*** Dataset Section Begins ***

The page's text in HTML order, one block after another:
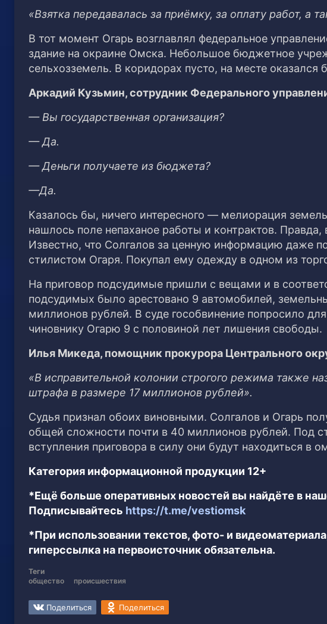
«Взятка передавалась за приёмку, за оплату работ,
В тот момент Огарь возглавлял федеральное
здание на окраине Омска. Небольшое бюджетное
сельхозземель. В коридорах пусто, на месте
Аркадий Кузьмин, сотрудник Федерального
— Вы государственная организация?
— Да.
— Деньги получаете из бюджета?
—Да.
Казалось бы, ничего интересного — мелиорация
нашлось поле непаханое работы и контрактов.
Известно, что Солгалов за ценную информацию даже
стилистом Огаря. Покупал ему одежду в одном из
На приговор подсудимые пришли с вещами и в
подсудимых было арестовано 9 автомобилей,
миллионов рублей. В суде гособвинение попросило
чиновнику Огарю 9 с половиной лет лишения свободы.
Илья Микеда, помощник прокурора Центрального
«В исправительной колонии строгого режима также
штрафа в размере 17 миллионов рублей».
Судья признал обоих виновными. Солгалов и Огарь
общей сложности почти в 40 миллионов рублей. Под
вступления приговора в силу они будут находиться в
Категория информационной продукции 12+
*Ещё больше оперативных новостей вы найдёте в
Подписывайтесь https://t.me/vestiomsk
*При использовании текстов, фото- и
гиперссылка на первоисточник обязательна.
Теги
общество
происшествия
Поделиться Поделиться
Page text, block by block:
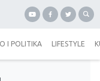
I POLITIKA LIFESTYLE

*** Dataset Section Ends ***

» Aim of the task: Excluding pictures, copy exactly the lines from the line containing "Судья признал обоих" through the last line of the data, inclusive.

» The completed task:
Судья признал обоих виновными. Солгалов и Огарь
общей сложности почти в 40 миллионов рублей. Под
вступления приговора в силу они будут находиться в
Категория информационной продукции 12+
*Ещё больше оперативных новостей вы найдёте в
Подписывайтесь https://t.me/vestiomsk
*При использовании текстов, фото- и
гиперссылка на первоисточник обязательна.
Теги
общество
происшествия
Поделиться Поделиться
Page text, block by block:
I POLITIKA LIFESTYLE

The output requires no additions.